*** Opening Data under study ***
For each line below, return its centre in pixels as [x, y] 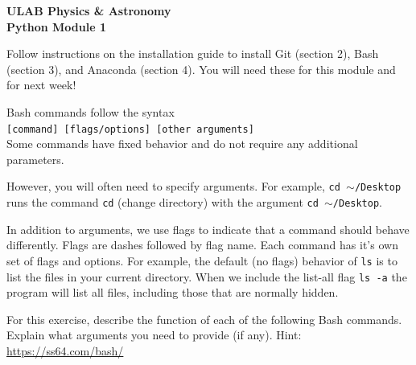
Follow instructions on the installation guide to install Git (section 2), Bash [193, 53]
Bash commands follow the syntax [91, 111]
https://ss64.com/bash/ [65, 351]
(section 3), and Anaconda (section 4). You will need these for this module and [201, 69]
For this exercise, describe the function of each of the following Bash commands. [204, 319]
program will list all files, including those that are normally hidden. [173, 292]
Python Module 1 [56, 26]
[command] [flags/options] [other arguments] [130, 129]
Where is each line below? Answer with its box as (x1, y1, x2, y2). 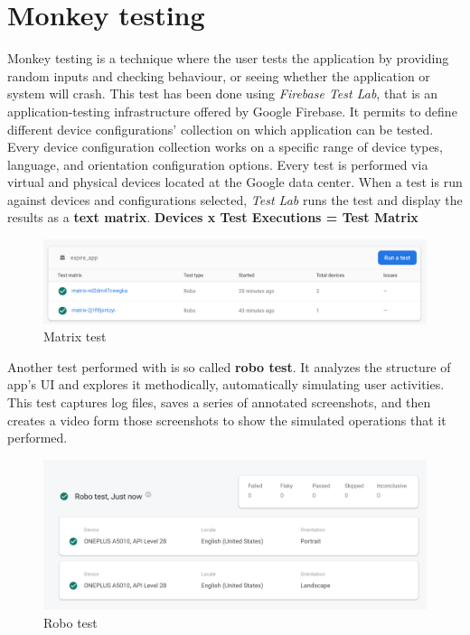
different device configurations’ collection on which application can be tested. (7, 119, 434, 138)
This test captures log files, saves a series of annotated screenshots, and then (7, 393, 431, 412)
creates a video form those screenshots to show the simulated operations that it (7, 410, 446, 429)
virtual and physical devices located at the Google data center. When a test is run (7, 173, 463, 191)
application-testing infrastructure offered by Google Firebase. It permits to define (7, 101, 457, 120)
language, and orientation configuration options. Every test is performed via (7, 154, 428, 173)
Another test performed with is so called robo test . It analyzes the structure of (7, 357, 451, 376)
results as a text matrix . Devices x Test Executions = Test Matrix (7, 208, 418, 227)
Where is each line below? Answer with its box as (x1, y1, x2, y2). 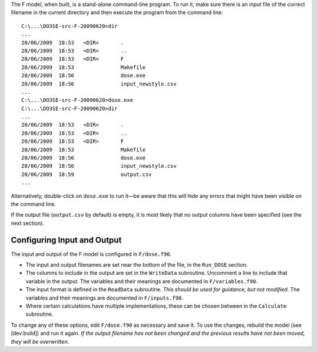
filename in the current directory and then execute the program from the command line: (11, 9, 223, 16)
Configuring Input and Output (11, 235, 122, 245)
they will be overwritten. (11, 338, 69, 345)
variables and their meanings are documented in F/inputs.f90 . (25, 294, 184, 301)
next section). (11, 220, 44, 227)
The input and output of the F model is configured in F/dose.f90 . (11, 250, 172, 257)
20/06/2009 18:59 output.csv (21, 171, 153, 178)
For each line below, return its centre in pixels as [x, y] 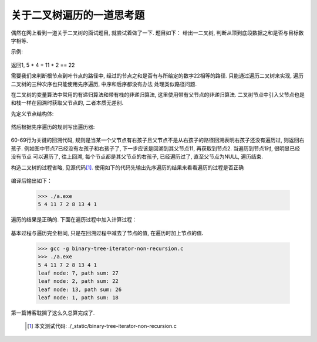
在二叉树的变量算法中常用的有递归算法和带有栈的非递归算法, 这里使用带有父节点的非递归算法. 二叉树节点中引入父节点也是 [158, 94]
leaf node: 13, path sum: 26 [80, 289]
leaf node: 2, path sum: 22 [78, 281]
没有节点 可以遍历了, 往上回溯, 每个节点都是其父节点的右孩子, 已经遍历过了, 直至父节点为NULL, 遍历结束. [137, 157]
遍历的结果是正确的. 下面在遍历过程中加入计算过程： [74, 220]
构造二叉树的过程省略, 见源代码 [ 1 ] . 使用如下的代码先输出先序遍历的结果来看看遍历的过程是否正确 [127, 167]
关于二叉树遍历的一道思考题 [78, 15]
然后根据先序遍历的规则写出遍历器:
*** Closing Data under study ***
- Work instruction: The copy you give must repeat each record character for character, but it must not include the pictures.

- Written solution:
For each line below, return its centre in pixels as [x, y] 
Follow instructions on the installation guide to install Git (section 2), Bash [193, 53]
Bash commands follow the syntax [91, 111]
https://ss64.com/bash/ [65, 351]
(section 3), and Anaconda (section 4). You will need these for this module and [201, 69]
For this exercise, describe the function of each of the following Bash commands. [204, 319]
program will list all files, including those that are normally hidden. [173, 292]
Python Module 1 [56, 26]
[command] [flags/options] [other arguments] [130, 129]
Where is each line below? Answer with its box as (x1, y1, x2, y2). 
different device configurations’ collection on which application can be tested. (7, 119, 434, 138)
This test captures log files, saves a series of annotated screenshots, and then (7, 393, 431, 412)
creates a video form those screenshots to show the simulated operations that it (7, 410, 446, 429)
virtual and physical devices located at the Google data center. When a test is run (7, 173, 463, 191)
application-testing infrastructure offered by Google Firebase. It permits to define (7, 101, 457, 120)
language, and orientation configuration options. Every test is performed via (7, 154, 428, 173)
Another test performed with is so called robo test . It analyzes the structure of (7, 357, 451, 376)
results as a text matrix . Devices x Test Executions = Test Matrix (7, 208, 418, 227)
Where is each line below? Answer with its box as (x1, y1, x2, y2). 
filename in the current directory and then execute the program from the command line: (11, 9, 223, 16)
Configuring Input and Output (11, 235, 122, 245)
they will be overwritten. (11, 338, 69, 345)
variables and their meanings are documented in F/inputs.f90 . (25, 294, 184, 301)
next section). (11, 220, 44, 227)
The input and output of the F model is configured in F/dose.f90 . (11, 250, 172, 257)
20/06/2009 18:59 output.csv (21, 171, 153, 178)
For each line below, return its centre in pixels as [x, y] 
在二叉树的变量算法中常用的有递归算法和带有栈的非递归算法, 这里使用带有父节点的非递归算法. 二叉树节点中引入父节点也是 [158, 94]
leaf node: 13, path sum: 26 [80, 289]
leaf node: 2, path sum: 22 [78, 281]
没有节点 可以遍历了, 往上回溯, 每个节点都是其父节点的右孩子, 已经遍历过了, 直至父节点为NULL, 遍历结束. [137, 157]
遍历的结果是正确的. 下面在遍历过程中加入计算过程： [74, 220]
构造二叉树的过程省略, 见源代码 [ 1 ] . 使用如下的代码先输出先序遍历的结果来看看遍历的过程是否正确 [127, 167]
关于二叉树遍历的一道思考题 [78, 15]
然后根据先序遍历的规则写出遍历器:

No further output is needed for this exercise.